Ruthigen will be required to make a total of $8,000,000 in payments to the Company based upon the completion of certain development and other future milestones, and at the time of drug approval, if any should occur, supplemented with royalty payments, which will vary between three percent and 20 percent, increasing upon achievement of various net annual sales thresholds and dependent upon the country of sale.

 

Shared Services Agreement

 

The Company also entered into a shared services agreement with Ruthigen that would take effect upon the completion of Ruthigen’s proposed initial public offering, if any should occur, pursuant to which it will provide Ruthigen with general services, including general accounting, human resources, laboratory personnel and shared R&D resources while Ruthigen plans to establish an independent facility and systems.

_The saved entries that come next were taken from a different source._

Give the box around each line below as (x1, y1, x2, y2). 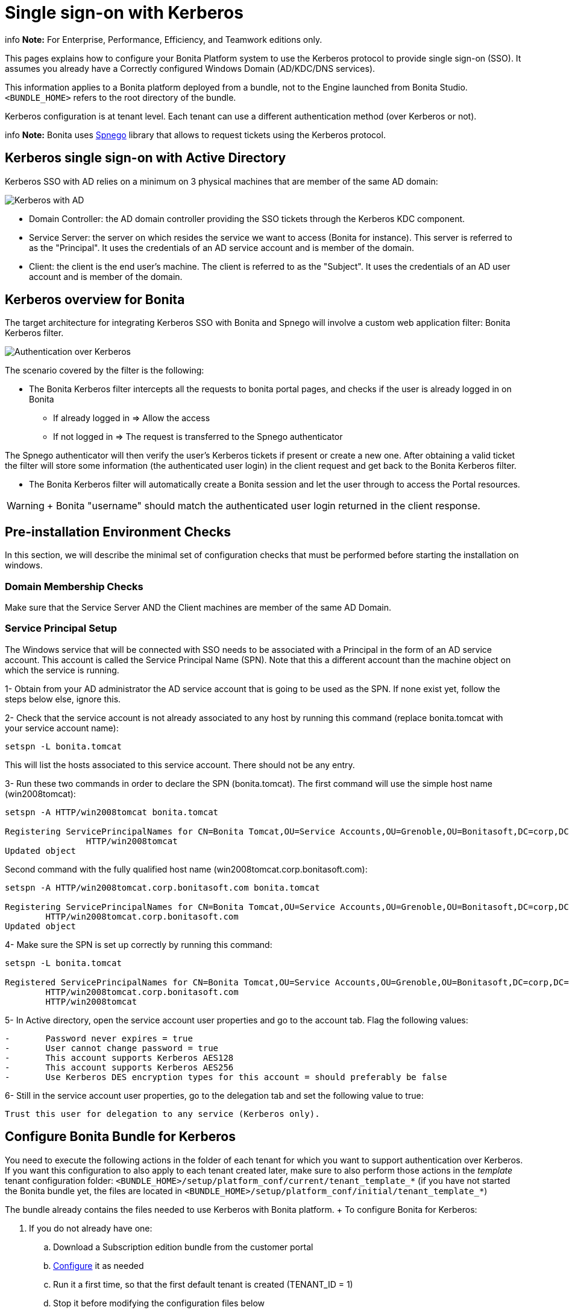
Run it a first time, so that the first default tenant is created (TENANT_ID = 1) (53, 1279, 353, 1289)
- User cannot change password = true (5, 1043, 219, 1053)
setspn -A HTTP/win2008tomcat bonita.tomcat (5, 807, 219, 817)
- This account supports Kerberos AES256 (5, 1062, 234, 1072)
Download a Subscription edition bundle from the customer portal (53, 1241, 313, 1252)
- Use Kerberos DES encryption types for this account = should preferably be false (5, 1072, 447, 1082)
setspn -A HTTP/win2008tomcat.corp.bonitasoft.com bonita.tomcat (5, 882, 320, 892)
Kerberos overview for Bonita (5, 292, 185, 308)
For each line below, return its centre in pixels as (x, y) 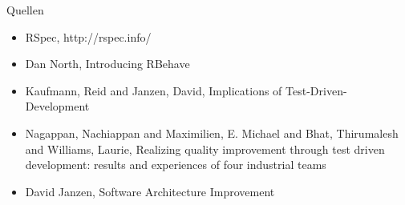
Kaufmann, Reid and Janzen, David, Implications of (154, 90)
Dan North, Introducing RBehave (107, 64)
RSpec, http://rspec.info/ (88, 36)
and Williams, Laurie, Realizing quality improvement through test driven (205, 149)
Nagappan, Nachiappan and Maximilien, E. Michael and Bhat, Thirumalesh (212, 133)
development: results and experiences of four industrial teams (176, 165)
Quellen (25, 10)
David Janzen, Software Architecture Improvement (150, 191)
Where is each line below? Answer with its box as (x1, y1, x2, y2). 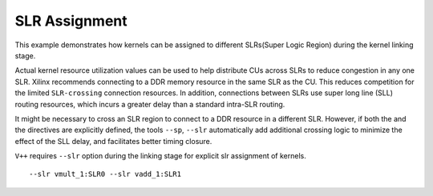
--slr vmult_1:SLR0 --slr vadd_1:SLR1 (29, 170, 182, 179)
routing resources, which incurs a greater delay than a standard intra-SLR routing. (14, 99, 285, 109)
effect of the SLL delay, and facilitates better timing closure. (14, 136, 212, 146)
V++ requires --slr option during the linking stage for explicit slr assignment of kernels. (14, 151, 306, 161)
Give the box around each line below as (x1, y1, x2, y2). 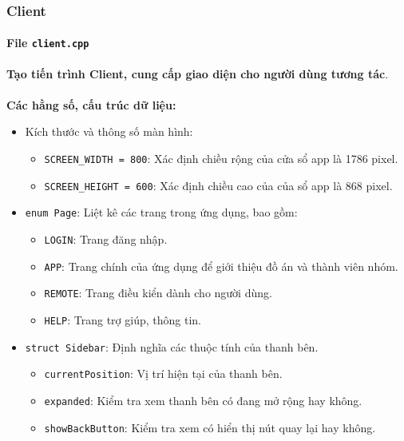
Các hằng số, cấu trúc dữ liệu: (6, 96, 176, 113)
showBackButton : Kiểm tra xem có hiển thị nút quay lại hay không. (44, 419, 376, 435)
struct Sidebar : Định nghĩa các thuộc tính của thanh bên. (25, 338, 319, 355)
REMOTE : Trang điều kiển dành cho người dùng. (44, 284, 272, 301)
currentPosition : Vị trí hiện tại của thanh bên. (44, 365, 283, 382)
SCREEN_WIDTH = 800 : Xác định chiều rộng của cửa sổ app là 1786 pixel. (44, 150, 398, 167)
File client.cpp (6, 34, 89, 51)
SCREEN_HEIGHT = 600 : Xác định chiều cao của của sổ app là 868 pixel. (44, 177, 393, 193)
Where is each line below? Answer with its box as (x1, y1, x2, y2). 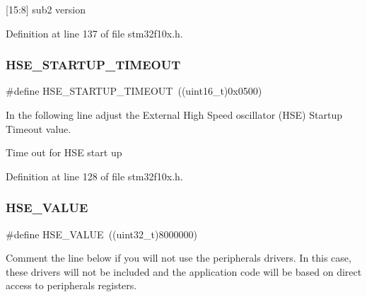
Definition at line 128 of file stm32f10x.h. (6, 168, 183, 183)
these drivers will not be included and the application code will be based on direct (6, 264, 362, 279)
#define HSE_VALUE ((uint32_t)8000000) (6, 226, 197, 241)
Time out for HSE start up (6, 145, 122, 160)
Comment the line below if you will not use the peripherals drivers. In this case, (6, 250, 351, 265)
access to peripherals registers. (6, 278, 137, 293)
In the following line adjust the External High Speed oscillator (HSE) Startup (6, 107, 342, 122)
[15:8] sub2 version (6, 2, 86, 16)
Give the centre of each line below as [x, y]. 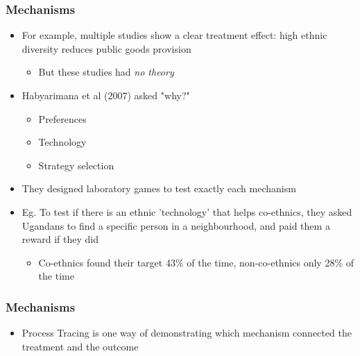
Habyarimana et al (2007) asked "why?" [106, 95]
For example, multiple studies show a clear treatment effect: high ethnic [174, 35]
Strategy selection [76, 165]
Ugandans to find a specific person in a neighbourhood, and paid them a [176, 225]
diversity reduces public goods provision [106, 48]
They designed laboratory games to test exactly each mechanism [159, 188]
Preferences [62, 118]
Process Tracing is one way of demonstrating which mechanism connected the [187, 333]
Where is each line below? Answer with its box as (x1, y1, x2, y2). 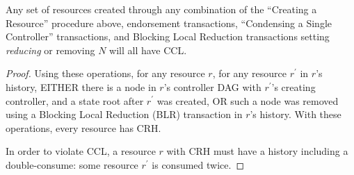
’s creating (271, 79, 316, 94)
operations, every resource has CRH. (6, 120, 161, 135)
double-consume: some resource (6, 157, 138, 172)
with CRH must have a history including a (166, 144, 348, 158)
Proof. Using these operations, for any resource (6, 66, 205, 81)
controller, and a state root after (6, 93, 144, 108)
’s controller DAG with (163, 79, 262, 94)
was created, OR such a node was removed (156, 93, 339, 108)
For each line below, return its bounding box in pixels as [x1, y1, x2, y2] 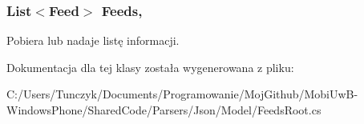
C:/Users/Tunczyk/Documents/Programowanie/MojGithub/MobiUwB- [6, 86, 358, 102]
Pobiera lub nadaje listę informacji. [6, 32, 180, 49]
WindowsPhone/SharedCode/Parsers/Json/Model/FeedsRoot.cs [6, 102, 322, 118]
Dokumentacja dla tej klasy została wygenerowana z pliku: [6, 58, 294, 75]
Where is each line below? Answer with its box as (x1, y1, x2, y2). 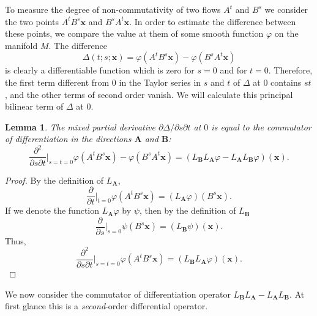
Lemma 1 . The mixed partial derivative (5, 120, 155, 133)
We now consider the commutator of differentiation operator (5, 287, 231, 300)
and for (220, 64, 247, 77)
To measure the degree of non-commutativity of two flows (5, 3, 221, 15)
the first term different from (5, 75, 110, 88)
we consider (264, 3, 308, 15)
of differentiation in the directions (5, 132, 132, 145)
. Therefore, (268, 64, 313, 77)
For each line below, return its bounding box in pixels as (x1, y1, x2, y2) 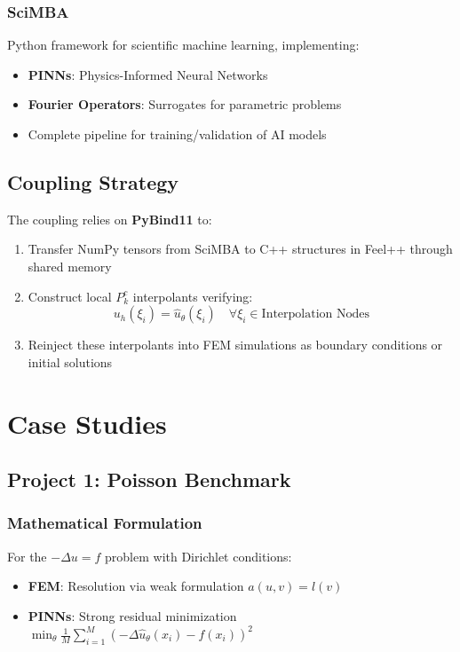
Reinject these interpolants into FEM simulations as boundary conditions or (28, 335, 443, 354)
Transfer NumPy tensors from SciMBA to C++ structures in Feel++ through (28, 240, 453, 258)
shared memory (28, 256, 112, 275)
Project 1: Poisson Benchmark (7, 466, 291, 493)
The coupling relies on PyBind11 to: (7, 209, 212, 228)
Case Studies (7, 405, 167, 441)
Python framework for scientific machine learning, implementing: (7, 35, 360, 54)
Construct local (28, 287, 112, 305)
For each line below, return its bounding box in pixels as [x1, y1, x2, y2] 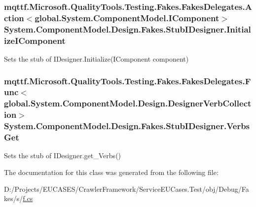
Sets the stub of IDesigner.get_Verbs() [4, 150, 121, 161]
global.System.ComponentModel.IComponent [35, 11, 219, 24]
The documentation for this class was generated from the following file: [4, 167, 219, 177]
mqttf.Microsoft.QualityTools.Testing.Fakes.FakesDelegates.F [4, 74, 251, 87]
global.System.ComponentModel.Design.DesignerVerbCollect [4, 97, 252, 109]
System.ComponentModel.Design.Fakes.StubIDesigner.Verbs [4, 120, 250, 132]
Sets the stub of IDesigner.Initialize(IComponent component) [4, 53, 189, 64]
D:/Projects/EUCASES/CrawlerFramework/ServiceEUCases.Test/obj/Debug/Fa [4, 183, 249, 194]
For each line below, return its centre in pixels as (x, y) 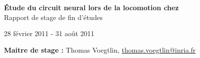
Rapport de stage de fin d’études (53, 17)
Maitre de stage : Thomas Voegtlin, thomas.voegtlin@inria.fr (100, 49)
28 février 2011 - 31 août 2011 (49, 33)
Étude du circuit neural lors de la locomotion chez (91, 7)
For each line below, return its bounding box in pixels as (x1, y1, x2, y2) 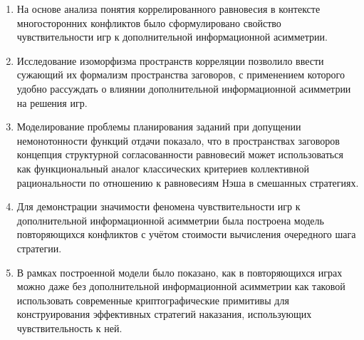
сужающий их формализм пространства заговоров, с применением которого (16, 67, 345, 82)
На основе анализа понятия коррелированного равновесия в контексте (16, 1, 321, 16)
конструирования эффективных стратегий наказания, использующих (16, 306, 312, 321)
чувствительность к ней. (16, 320, 123, 335)
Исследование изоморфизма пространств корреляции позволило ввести (16, 53, 324, 68)
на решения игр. (16, 95, 88, 110)
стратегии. (16, 240, 62, 255)
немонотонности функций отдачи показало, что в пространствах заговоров (16, 133, 340, 148)

As a wholly owned subsidiary of the Company, Ruthigen will be financed by the Company until the completion of the proposed initial public offering, if any should occur, and after such event, Ruthigen would become responsible for its own expenses.

 

Separation Agreement

 

The Company anticipates entering into the Separation Agreement with Ruthigen in the near future, which will set forth the terms of the separation of its business and its novel biotechnology business into two separate, publicly-traded companies (the “Separation”). In order to effect the Separation, the Company anticipates an initial public offering of Ruthigen’s common stock, after which it will hold certain shares of Ruthigen’s common stock. The Company anticipates the final terms of the Separation Agreement will outline such customary representations as indemnification, handing of employee matters and tax sharing, among other items.